For mining M&As, Chao said Chinese companies should clarify their targets and learn how to choose. "You should make it clear why and for what use you buy it or invest in it.

"For small and medium companies, mineral resources development is an extremely high risk business as it's capital intensive."

Several large state-owned companies have made progress in overseas mining acquisitions this year.

In the most recent deal, the state-owned iron ore trader Sinosteel Corp won approval late last month from Midwest Corp's board to buy out the Aussie ore prospector after sweetening its offer. During the course, Sinosteel successfully turned a hostile offer to a friendly one, and Midwest's directors have recommended shareholders accept Sinosteel's revised offer.

The new offer values Midwest at A$1.36 billion (US$1.31 billion) that could lead to the largest overseas takeover in the metals industry by a Chinese company. The takeover has won the approval of Australia's Foreign Investment Review Board.

But purchases have become more difficult.

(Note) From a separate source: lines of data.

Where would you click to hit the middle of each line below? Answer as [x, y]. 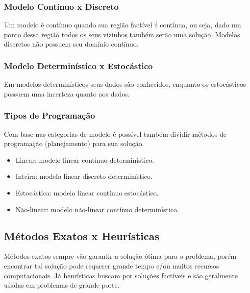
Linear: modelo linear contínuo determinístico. [85, 159]
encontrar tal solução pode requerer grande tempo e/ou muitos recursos [112, 265]
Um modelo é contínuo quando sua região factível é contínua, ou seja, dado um [123, 25]
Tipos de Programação [50, 115]
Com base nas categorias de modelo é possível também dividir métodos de [115, 134]
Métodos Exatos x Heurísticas [82, 235]
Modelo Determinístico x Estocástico [78, 65]
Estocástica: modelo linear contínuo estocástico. [87, 193]
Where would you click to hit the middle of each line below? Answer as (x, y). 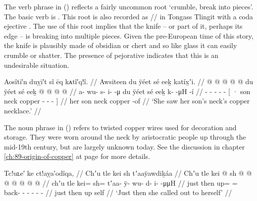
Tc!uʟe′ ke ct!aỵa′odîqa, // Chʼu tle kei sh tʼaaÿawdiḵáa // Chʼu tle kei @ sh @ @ (128, 173)
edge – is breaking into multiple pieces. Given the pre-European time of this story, (129, 35)
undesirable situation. (37, 65)
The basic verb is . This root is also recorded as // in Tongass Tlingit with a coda (128, 16)
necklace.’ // (23, 110)
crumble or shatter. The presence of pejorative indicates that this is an (111, 55)
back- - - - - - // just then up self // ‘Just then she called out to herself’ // (118, 192)
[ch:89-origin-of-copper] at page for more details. (77, 156)

An Australian newspaper reported last month that at least 10 Chinese companies have withdrawn foreign investment applications to buy into Australian resource companies after pressure from the Australian government.

A Sinosteel official in Beijing also said to his knowledge several other Chinese companies' applications to buy into Australia's resources sectors have been deadlocked since early this year.

"Some were asked to resubmit applications especially after Sinosteel made some progress in its Midwest bid. Then they have to wait for a longer time," said the official who declined to be named because he is not authorized to speak to media. "I think Australia is tightening."

Although Australia's resources minister Martin Ferguson has reportedly said no Chinese firms had been told to withdraw applications in mining purchases, he stressed "as China makes investments, some will be rejected, some will be changed to meet our national interest test."

Deloitte's Chao said developed nations typically have their own systems to avoid foreign capital which would hurt national interests and that's the same case for China. "One should always make it clear what is the goal. To reach that goal, it is not necessary that you must buy something."